The main exposure of interest is ethnicity, which is likely to be inconsistently recorded across databases. We will primarily assign ethnicity using staff HR records (ESR or SWISS) and registration databases (if not included/missing from HR records). If ethnicity is missing from these databases, linked EHRs will be assessed. Those with ethnicity recorded as ‘not stated’ or with completely missing ethnicity information will be excluded from the main analyses. Ethnicity will be categorised based on ONS groupings (table 2).
A more granular analysis will incorporate subdivisions of ethnicity (particularly within Asian/Asian British category) if a sufficient number of events are observed.
Occupational group (and its interaction with ethnicity) is also of primary interest. We will assign occupation for the main cohort using data recorded on 1 February 2020 from either HR records or data held by the regulating bodies and the following categories informed by version 17.1 of the NHS Occupational Code Manual (NHS Digital):
Administrations and estates staff
Healthcare assistants and other support staff
Nursing, midwifery and health visiting staff
Nursing, midwifery and health visiting learners
Scientific, therapeutic and technical staff
A more granular analysis will incorporate subdivisions of occupational groups (particularly the Medical staff group) if a sufficient number of events are observed.
The main outcomes are COVID-19 diagnosis (confirmed and suspected, confirmed only), hospitalisation (all, COVID-19 specific, ITU admission) and mortality (all-cause, COVID-19 specific). The definitions, data sources and a summary of planned analyses for these outcomes are provided in table 3: COVID-19 outcomes and definitions, identified via listed data sources, to be assessed in UK HCW cohort and within listed subgroups, via listed analysis approach in the planned study.
We will investigate and adjust for the following core predictors: age, sex, comorbidities and socioeconomic deprivation. A description of the definitions for these core predictors, and how they will be assessed, is provided in table 4.
Elevated body mass index (BMI), obesity and smoking are also considered key predictors for adverse COVID-19 outcomes;9 23 24 however, are likely to be missing for large proportions of the identified cohort. Furthermore, missingness in EHR data is unlikely to be random, preventing standard imputation approaches. Thus, BMI and smoking will not be included as independent predictors in the primary study but instead in a sensitivity analysis exploring COVID-19 outcomes within HCWs where this information is available in primary or secondary care medical records, within 24 months prior to the study start date.
This sub-study will consider only those undertaking active employment in the NHS during the study observation period and will be conducted only in regions where data are available.

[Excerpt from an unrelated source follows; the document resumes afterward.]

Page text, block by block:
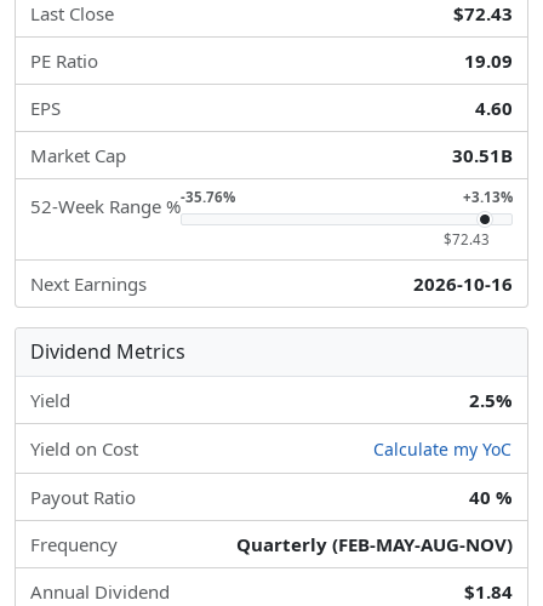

Additional ethnicity-related predictors include religious belief, nationality, immigration status and country of birth. Additional occupation predictors include primary area of work, role description, full/part time, patient/non-patient facing,18 time in current role, organisation type, salary grade, length of service and seniority. Additional exposure-related predictors include absence information and total hours worked. Changes in these predictors will be captured throughout the study period. Time varying covariates will be incorporated to enable the assessment of the impact of changes in COVID-19 exposure over time.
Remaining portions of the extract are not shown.